Actor picture

Rust Scraper

lukaskrivka/rust-scraper

Speed of light scraping with Rust programming language! This is an early alpha version for experimenting, use at your own risk!

Rust Scraper

Speed of light scraping with Rust programming language

This is super early version for experimentation. Use at your own risk!

Rust is one of the fastest programming languages out there. In many cases, it matches speed of C. Although JavaScript offer huge flexibility and development speed, we can use Rust to significantly speed up the crawling or reduce costs.

The main speed advantage it has is in HTML parsing where its efficient data structures come ahead of JavaScript.

Limitations of this actor (will be overcomed in the future)

  • This actor only works for scraping pure HTML websites (basically an alternative for Cheerio Scraper)
  • You can only provide static list of URLs, it cannot enqueue any more.
  • It doesn't have a page function, only simplified interface to define what should be scraped.
  • It cannot retry retry failed requests (they return null for the failed attributes)

Input

Input in a JSON object with these properties. You can also set it up on Apify platform with a nice UI.

  • startUrls (array(object)) Array of request objects. At the simplest level a request object looks like this: { "url": "http://example.com" }
  • proxy_settings (object) Proxy configuration of the actor. By default it uses automatic proxy but you can set it to None by passing { useApifyProxy: false }.
  • extact (object) Extraction config. This will determine how and what data will be extracted. Check Data extraction

Data extraction

You should provide extraction configuration object. Such object will define selectors to find on the page, what to extract from those selector and finally names of the fields that the data should be saved as.
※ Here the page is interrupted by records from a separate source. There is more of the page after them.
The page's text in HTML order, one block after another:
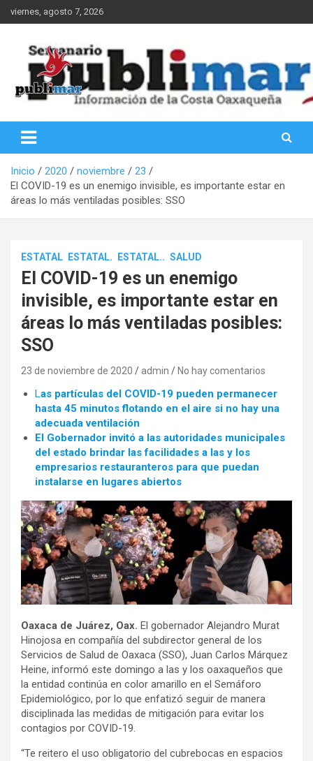
Saltar
al
viernes, agosto 7, 2026
PubliMar
Inicio 2020 noviembre
23
El COVID-19 es un enemigo invisible, es importante estar en
áreas lo más ventiladas posibles: SSO
ESTATAL ESTATAL. ESTATAL.. SALUD
El COVID-19 es un enemigo
invisible, es importante estar en
áreas lo más ventiladas posibles:
SSO
23 de noviembre de 2020 admin No hay comentarios
Las partículas del COVID-19 pueden permanecer
hasta 45 minutos flotando en el aire si no hay una
adecuada ventilación
El Gobernador invitó a las autoridades municipales
del estado brindar las facilidades a las y los
empresarios restauranteros para que puedan
instalarse en lugares abiertos
Oaxaca de Juárez, Oax. El gobernador Alejandro Murat
Hinojosa en compañía del subdirector general de los
Servicios de Salud de Oaxaca (SSO), Juan Carlos Márquez
Heine, informó este domingo a las y los oaxaqueños que
la entidad continúa en color amarillo en el Semáforo
Epidemiológico, por lo que enfatizó seguir de manera
disciplinada las medidas de mitigación para evitar los
contagios por COVID-19.
“Te reitero el uso obligatorio del cubrebocas en espacios

extract (array) is an array of objects where each object has:

  • field_name (string) Defines to which field will the data be assigned in your resulting dataset
  • selector (string) CSS selector to find the data to extract
  • extract_type (object) What to extract
    • type (string) Can be Text or Attribute
    • content (string) Provide only when type is Attribute

Full INPUT example:

{
    "proxy_settings": {
        "useApifyProxy": true,
        "apifyProxyGroups": ["SHADER"]
    },
    "urls": [
        { "url": "https://www.amazon.com/dp/B01CYYU8YW" },
        { "url": "https://www.amazon.com/dp/B01FXMDA2O" },
        { "url": "https://www.amazon.com/dp/B00UNT0Y2M" }
    ],
    "extract": [
        {
            "field_name": "title",
            "selector": "#productTitle",
            "extract_type": {
                "type": "Text"
            }
        },
        {
            "field_name": "customer_reviews",
            "selector": "#acrCustomerReviewText",
            "extract_type": {
                "type": "Text"
            }
        },
        {
            "field_name": "seller_link",
            "selector": "#bylineInfo",
            "extract_type": {
                "type": "Attribute",
                "content": "href"
            }
        }    
    ]
}

Output example in JSON (This depends purely on your extract config)

[
    {
        "seller_link":"/Propack/b/ref=bl_dp_s_web_3039360011?ie=UTF8&node=3039360011&field-lbr_brands_browse-bin=Propack","customer_reviews":"208 customer reviews",
        "title":"Propack Twist - Tie Gallon Size Storage Bags 100 Bags Pack Of 4"
    },
    {
        "byline_link":"/Ziploc/b/ref=bl_dp_s_web_2581449011?ie=UTF8&node=2581449011&field-lbr_brands_browse-bin=Ziploc","customers":"561 customer reviews",
        "title":"Ziploc Gallon Slider Storage Bags, 96 Count"
    },
    {
        "byline_link":"/Reynolds/b/ref=bl_dp_s_web_2599601011?ie=UTF8&node=2599601011&field-lbr_brands_browse-bin=Reynolds","customers":"456 customer reviews",
        "title":"Reynolds Wrap Aluminum Foil (200 Square Foot Roll)"
    }
]

Local usage

You can run this locally if you have Rust installed. You need to build it before running. If you want to use proxy, don't forget to add your APIFY_PROXY_PASSWORD, otherwise you will get nasty error.